- _Task brief_:
Look below for the line holding "Чтобы добавить маркированный" and the line holding "Чтобы добавить картинку". Repeat those two and everything between, exactly.

- _Given entries_:
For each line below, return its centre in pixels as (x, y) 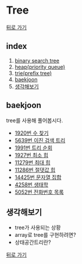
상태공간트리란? (33, 242)
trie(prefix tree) (33, 73)
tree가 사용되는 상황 (37, 227)
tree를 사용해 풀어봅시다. (35, 120)
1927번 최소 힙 (32, 155)
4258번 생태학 (31, 184)
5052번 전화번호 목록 (39, 192)
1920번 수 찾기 (32, 133)
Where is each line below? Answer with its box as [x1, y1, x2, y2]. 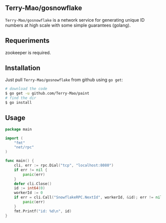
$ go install [5, 100, 32, 105]
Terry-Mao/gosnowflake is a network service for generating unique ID [5, 17, 145, 23]
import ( [5, 135, 23, 141]
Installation [5, 64, 41, 72]
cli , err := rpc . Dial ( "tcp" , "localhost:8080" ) [14, 163, 114, 168]
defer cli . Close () [14, 181, 52, 186]
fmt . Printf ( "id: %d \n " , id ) [14, 209, 72, 214]
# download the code [5, 86, 48, 92]
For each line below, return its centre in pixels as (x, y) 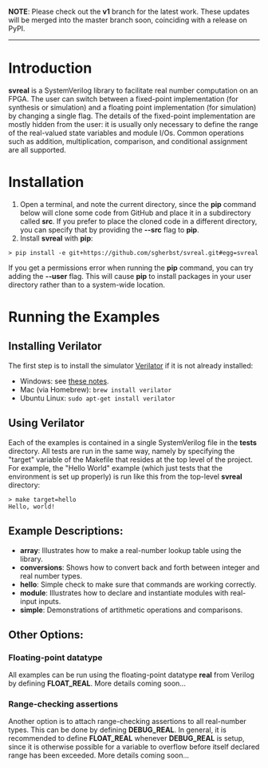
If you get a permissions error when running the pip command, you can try (131, 268)
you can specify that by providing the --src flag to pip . (109, 229)
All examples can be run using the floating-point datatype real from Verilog (132, 675)
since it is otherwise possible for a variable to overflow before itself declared (134, 747)
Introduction (50, 68)
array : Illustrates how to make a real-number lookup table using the (130, 550)
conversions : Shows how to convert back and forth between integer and (140, 567)
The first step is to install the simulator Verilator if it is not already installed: (131, 365)
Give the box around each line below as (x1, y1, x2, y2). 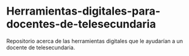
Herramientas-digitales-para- (6, 4, 160, 18)
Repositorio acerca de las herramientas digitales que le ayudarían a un (6, 37, 184, 44)
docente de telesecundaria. (6, 44, 75, 51)
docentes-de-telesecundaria (6, 17, 157, 31)
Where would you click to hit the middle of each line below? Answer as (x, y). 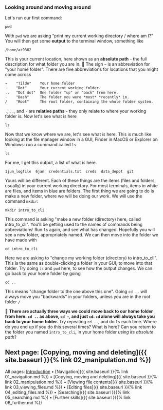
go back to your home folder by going (43, 273)
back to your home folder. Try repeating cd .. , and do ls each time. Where (81, 321)
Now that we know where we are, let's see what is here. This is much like (78, 134)
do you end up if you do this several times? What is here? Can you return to (81, 327)
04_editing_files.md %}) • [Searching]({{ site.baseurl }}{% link (67, 392)
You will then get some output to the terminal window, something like (74, 41)
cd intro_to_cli (21, 249)
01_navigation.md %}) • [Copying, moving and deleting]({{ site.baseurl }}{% (81, 377)
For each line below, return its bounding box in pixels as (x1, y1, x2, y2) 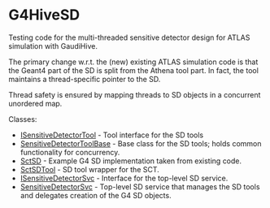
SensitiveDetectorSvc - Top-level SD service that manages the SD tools (20, 181, 260, 192)
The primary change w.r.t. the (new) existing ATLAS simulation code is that (8, 57, 259, 67)
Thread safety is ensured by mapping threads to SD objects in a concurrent (8, 89, 261, 99)
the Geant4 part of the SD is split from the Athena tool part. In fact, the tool (8, 65, 259, 75)
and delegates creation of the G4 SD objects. (20, 190, 172, 200)
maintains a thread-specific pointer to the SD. (8, 74, 161, 84)
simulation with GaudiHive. (8, 41, 98, 50)
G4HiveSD (8, 6, 80, 24)
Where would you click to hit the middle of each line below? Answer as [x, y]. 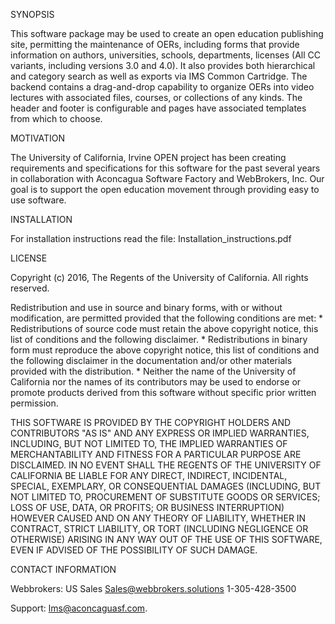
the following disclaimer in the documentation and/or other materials [151, 360]
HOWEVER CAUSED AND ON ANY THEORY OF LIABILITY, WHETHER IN [158, 518]
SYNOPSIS [32, 14]
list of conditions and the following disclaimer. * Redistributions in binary [159, 339]
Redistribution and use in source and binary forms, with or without [146, 307]
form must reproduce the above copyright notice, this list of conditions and [165, 350]
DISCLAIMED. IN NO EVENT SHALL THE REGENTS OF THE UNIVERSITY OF [166, 465]
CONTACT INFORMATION [63, 569]
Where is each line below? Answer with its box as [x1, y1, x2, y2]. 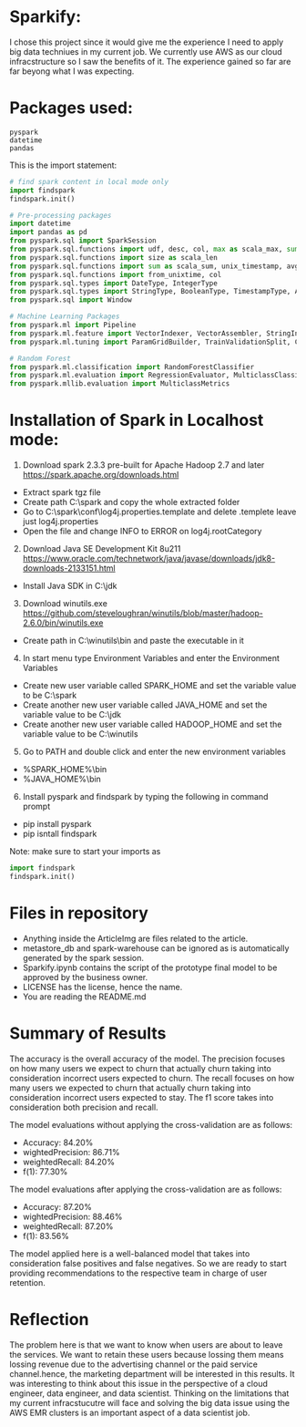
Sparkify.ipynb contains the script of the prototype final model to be [22, 962, 278, 973]
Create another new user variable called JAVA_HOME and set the [22, 699, 268, 710]
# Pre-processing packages [9, 211, 112, 220]
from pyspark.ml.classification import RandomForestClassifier [9, 362, 255, 371]
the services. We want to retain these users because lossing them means [9, 1349, 284, 1360]
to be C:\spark [22, 690, 77, 701]
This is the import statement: [9, 160, 117, 171]
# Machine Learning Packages [9, 312, 120, 321]
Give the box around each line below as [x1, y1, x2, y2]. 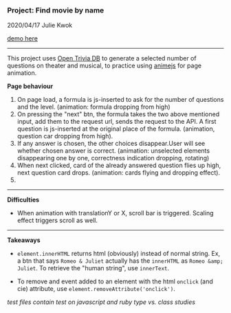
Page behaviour [7, 82, 54, 91]
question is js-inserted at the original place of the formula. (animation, [16, 125, 215, 133]
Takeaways [7, 236, 41, 244]
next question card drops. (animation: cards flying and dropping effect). [16, 169, 221, 177]
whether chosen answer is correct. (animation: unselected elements [16, 147, 210, 155]
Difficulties [7, 195, 40, 204]
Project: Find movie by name [7, 6, 104, 15]
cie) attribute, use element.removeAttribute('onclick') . [16, 285, 175, 293]
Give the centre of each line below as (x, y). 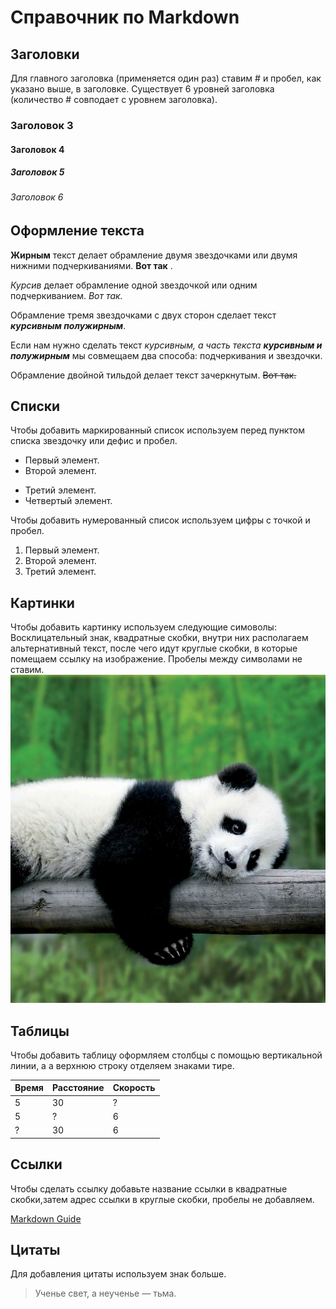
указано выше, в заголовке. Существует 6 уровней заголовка (142, 89)
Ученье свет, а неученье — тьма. (105, 1293)
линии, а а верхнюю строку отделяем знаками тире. (122, 1065)
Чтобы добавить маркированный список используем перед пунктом (157, 430)
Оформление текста (77, 231)
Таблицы (40, 1031)
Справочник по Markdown (125, 17)
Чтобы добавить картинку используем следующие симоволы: (143, 627)
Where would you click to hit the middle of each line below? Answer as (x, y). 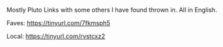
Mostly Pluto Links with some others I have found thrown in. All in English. (112, 10)
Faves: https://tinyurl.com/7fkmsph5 (58, 23)
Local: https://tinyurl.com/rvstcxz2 (56, 36)
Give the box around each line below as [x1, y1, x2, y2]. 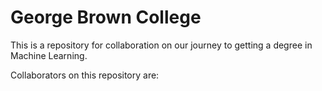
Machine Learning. [10, 49, 88, 61]
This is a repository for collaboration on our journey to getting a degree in [10, 39, 313, 51]
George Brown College [10, 6, 202, 29]
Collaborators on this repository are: [10, 69, 160, 81]
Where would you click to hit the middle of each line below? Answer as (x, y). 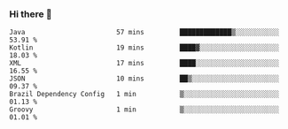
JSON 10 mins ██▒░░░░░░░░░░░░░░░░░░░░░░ (144, 79)
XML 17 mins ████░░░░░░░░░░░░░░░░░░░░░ (144, 64)
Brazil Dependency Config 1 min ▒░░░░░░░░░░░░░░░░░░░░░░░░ (144, 95)
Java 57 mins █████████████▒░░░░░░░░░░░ (144, 33)
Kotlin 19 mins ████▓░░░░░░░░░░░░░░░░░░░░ (144, 48)
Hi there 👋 (31, 14)
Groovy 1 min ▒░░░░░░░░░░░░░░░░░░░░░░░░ (144, 110)
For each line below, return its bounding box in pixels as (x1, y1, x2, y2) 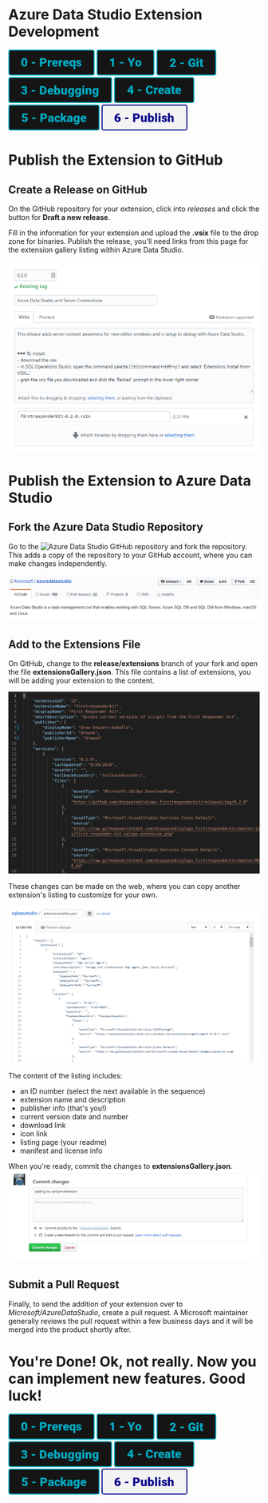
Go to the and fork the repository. (8, 541, 247, 551)
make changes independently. (8, 558, 108, 568)
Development (8, 22, 100, 41)
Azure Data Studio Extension (8, 6, 203, 24)
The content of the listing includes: (8, 1071, 123, 1081)
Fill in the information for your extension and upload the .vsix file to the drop (8, 228, 259, 237)
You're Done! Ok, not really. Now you (8, 1353, 257, 1370)
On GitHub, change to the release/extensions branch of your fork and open (8, 659, 258, 668)
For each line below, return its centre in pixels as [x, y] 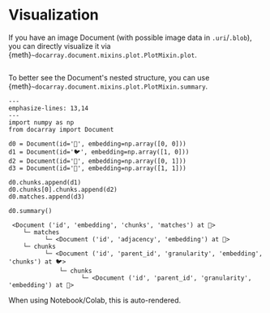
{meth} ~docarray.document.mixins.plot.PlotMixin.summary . [108, 86]
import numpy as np [41, 122]
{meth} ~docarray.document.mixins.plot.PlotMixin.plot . [103, 54]
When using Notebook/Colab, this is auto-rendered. [95, 300]
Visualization [54, 15]
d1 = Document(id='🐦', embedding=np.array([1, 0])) [99, 152]
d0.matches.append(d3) [47, 197]
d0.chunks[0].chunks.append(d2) [63, 189]
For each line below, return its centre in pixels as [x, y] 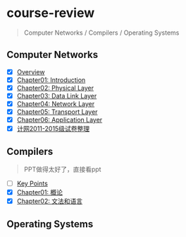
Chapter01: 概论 [40, 192]
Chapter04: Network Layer [56, 104]
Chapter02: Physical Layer [55, 88]
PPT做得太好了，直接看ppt [62, 169]
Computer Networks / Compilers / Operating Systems [101, 33]
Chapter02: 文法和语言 [49, 201]
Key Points [32, 184]
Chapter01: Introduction [51, 80]
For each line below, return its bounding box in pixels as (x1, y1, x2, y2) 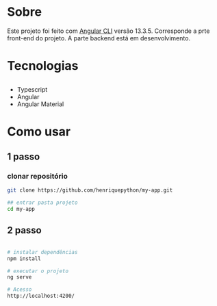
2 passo (7, 225, 42, 236)
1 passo (7, 151, 40, 163)
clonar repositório (7, 172, 68, 181)
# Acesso (7, 286, 32, 293)
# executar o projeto (7, 268, 69, 275)
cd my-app (7, 206, 36, 213)
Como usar (7, 124, 71, 139)
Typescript (16, 85, 48, 93)

- _Written response_:
Чтобы добавить маркированный список используем перед пунктом (157, 430)
Оформление текста (77, 231)
Таблицы (40, 1031)
Справочник по Markdown (125, 17)
Чтобы добавить картинку используем следующие симоволы: (143, 627)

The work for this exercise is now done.